Segment Open

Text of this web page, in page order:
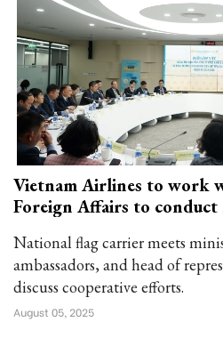
Vietnam Airlines to work
Foreign Affairs to conduct
National flag carrier meets
ambassadors, and head of
discuss cooperative efforts.
August 05, 2025
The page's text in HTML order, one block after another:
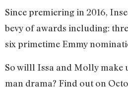
Since premiering in 2016,
bevy of awards including:
six primetime Emmy
So willl Issa and Molly make
man drama? Find out on
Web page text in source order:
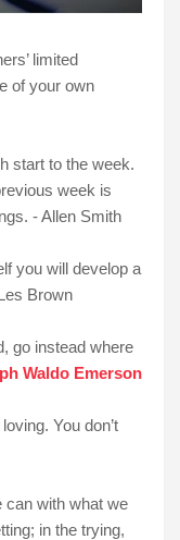
limited
of your own
start to the week.
week is
- Allen Smith
you will develop a
Brown
go instead where
Waldo Emerson
You don’t
can with what we
in the trying,
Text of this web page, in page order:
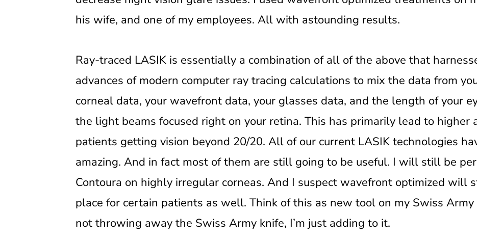
his wife, and one of my employees. All with astounding results.
Ray-traced LASIK is essentially a combination of all of the above that
advances of modern computer ray tracing calculations to mix the data from
corneal data, your wavefront data, your glasses data, and the length of your
the light beams focused right on your retina. This has primarily lead to higher
patients getting vision beyond 20/20. All of our current LASIK technologies
amazing. And in fact most of them are still going to be useful. I will still be
Contoura on highly irregular corneas. And I suspect wavefront optimized will
place for certain patients as well. Think of this as new tool on my Swiss Army
not throwing away the Swiss Army knife, I’m just adding to it.
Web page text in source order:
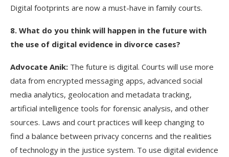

Segment Closed

TASK INSTRUCTIONS:
Pictures stay out; everything else in the listing above gets restated word for word.

ANSWER TO THIS TASK:
Text of this web page, in page order:
Vietnam Airlines to work
Foreign Affairs to conduct
National flag carrier meets
ambassadors, and head of
discuss cooperative efforts.
August 05, 2025
The page's text in HTML order, one block after another:
Since premiering in 2016,
bevy of awards including:
six primetime Emmy
So willl Issa and Molly make
man drama? Find out on
Web page text in source order:
limited
of your own
start to the week.
week is
- Allen Smith
you will develop a
Brown
go instead where
Waldo Emerson
You don’t
can with what we
in the trying,
Text of this web page, in page order:
his wife, and one of my employees. All with astounding results.
Ray-traced LASIK is essentially a combination of all of the above that
advances of modern computer ray tracing calculations to mix the data from
corneal data, your wavefront data, your glasses data, and the length of your
the light beams focused right on your retina. This has primarily lead to higher
patients getting vision beyond 20/20. All of our current LASIK technologies
amazing. And in fact most of them are still going to be useful. I will still be
Contoura on highly irregular corneas. And I suspect wavefront optimized will
place for certain patients as well. Think of this as new tool on my Swiss Army
not throwing away the Swiss Army knife, I’m just adding to it.
Web page text in source order:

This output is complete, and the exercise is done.